• **DATA FOR THIS TASK**
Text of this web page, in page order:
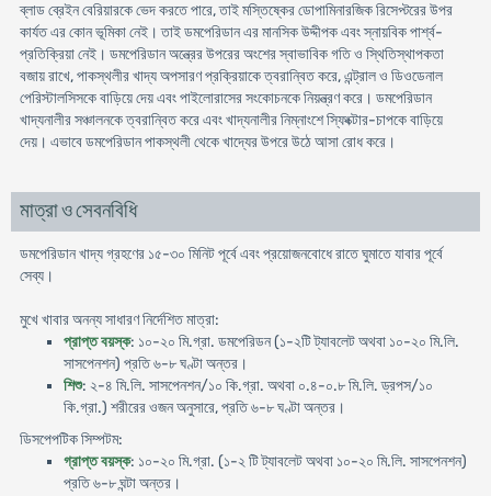
ব্লাড ব্রেইন বেরিয়ারকে ভেদ করতে পারে, তাই মস্তিষ্কের ডােপামিনারজিক রিসেপ্টরের উপর
কার্যত এর কোন ভূমিকা নেই। তাই ডমপেরিডান এর মানসিক উদ্দীপক এবং স্নায়বিক পার্শ্ব-
প্রতিক্রিয়া নেই। ডমপেরিডান অন্ত্রের উপরের অংশের স্বাভাবিক গতি ও স্থিতিস্থাপকতা
বজায় রাখে, পাকস্থলীর খাদ্য অপসারণ প্রক্রিয়াকে ত্বরান্বিত করে, এন্ট্রাল ও ডিওডেনাল
পেরিস্টালসিসকে বাড়িয়ে দেয় এবং পাইলােরাসের সংকোচনকে নিয়ন্ত্রণ করে। ডমপেরিডান
খাদ্যনালীর সঞ্চালনকে ত্বরান্বিত করে এবং খাদ্যনালীর নিম্নাংশে স্ফিংক্টার-চাপকে বাড়িয়ে
দেয়। এভাবে ডমপেরিডান পাকস্থলী থেকে খাদ্যের উপরে উঠে আসা রােধ করে।
মাত্রা ও সেবনবিধি
ডমপেরিডান খাদ্য গ্রহণের ১৫-৩০ মিনিট পূর্বে এবং প্রয়োজনবােধে রাতে ঘুমাতে যাবার পূর্বে
সেব্য।
মুখে খাবার অনন্য সাধারণ নির্দেশিত মাত্রা:
প্রাপ্ত বয়স্ক: ১০-২০ মি.গ্রা. ডমপেরিডন (১-২টি ট্যাবলেট অথবা ১০-২০ মি.লি.
সাসপেনশন) প্রতি ৬-৮ ঘণ্টা অন্তর।
শিশু: ২-৪ মি.লি. সাসপেনশন/১০ কি.গ্রা. অথবা ০.৪-০.৮ মি.লি. ড্রপস/১০
কি.গ্রা.) শরীরের ওজন অনুসারে, প্রতি ৬-৮ ঘণ্টা অন্তর।
ডিসপেপটিক সিম্পটম:
গ্রাপ্ত বয়স্ক: ১০-২০ মি.গ্রা. (১-২ টি ট্যাবলেট অথবা ১০-২০ মি.লি. সাসপেনশন)
প্রতি ৬-৮ ঘন্টা অন্তর।

• **TASK STATEMENT**
Word for word, restate the lines above from the line containing "খাদ্যনালীর সঞ্চালনকে ত্বরান্বিত" through the line containing "মুখে খাবার অনন্য", with both included and nothing else.

• **TASK RESPONSE**
খাদ্যনালীর সঞ্চালনকে ত্বরান্বিত করে এবং খাদ্যনালীর নিম্নাংশে স্ফিংক্টার-চাপকে বাড়িয়ে
দেয়। এভাবে ডমপেরিডান পাকস্থলী থেকে খাদ্যের উপরে উঠে আসা রােধ করে।
মাত্রা ও সেবনবিধি
ডমপেরিডান খাদ্য গ্রহণের ১৫-৩০ মিনিট পূর্বে এবং প্রয়োজনবােধে রাতে ঘুমাতে যাবার পূর্বে
সেব্য।
মুখে খাবার অনন্য সাধারণ নির্দেশিত মাত্রা:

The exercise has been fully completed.